Required action ::
Please return only the lines from the one holding "class basic_format_args; C++20) [153, 187]" through the one holding "Category: [47, 926]", exactly as they appear in the records below, both ends included.

Excerpted records ::
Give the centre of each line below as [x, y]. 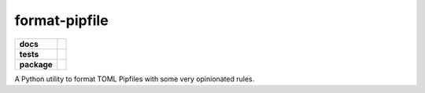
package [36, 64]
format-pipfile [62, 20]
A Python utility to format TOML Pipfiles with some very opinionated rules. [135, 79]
* * *
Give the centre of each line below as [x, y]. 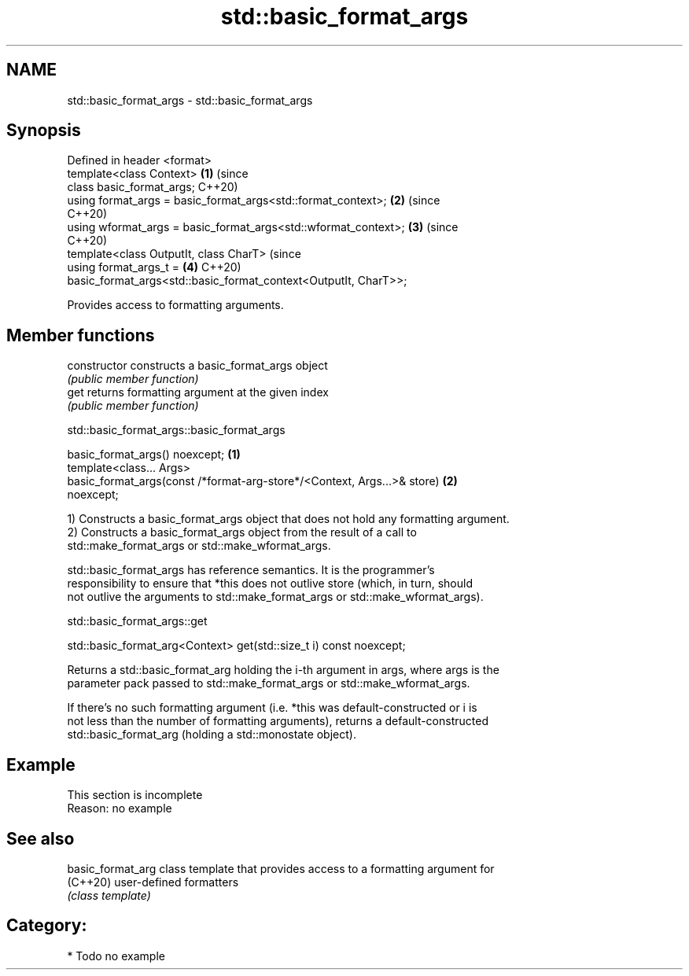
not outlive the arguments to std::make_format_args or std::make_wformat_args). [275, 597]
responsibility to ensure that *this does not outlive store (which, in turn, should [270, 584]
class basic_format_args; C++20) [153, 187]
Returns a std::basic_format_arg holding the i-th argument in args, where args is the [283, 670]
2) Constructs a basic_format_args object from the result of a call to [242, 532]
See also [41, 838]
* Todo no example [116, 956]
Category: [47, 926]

Written response ::
class basic_format_args; C++20) [153, 187]
Returns a std::basic_format_arg holding the i-th argument in args, where args is the [283, 670]
2) Constructs a basic_format_args object from the result of a call to [242, 532]
See also [41, 838]
* Todo no example [116, 956]
Category: [47, 926]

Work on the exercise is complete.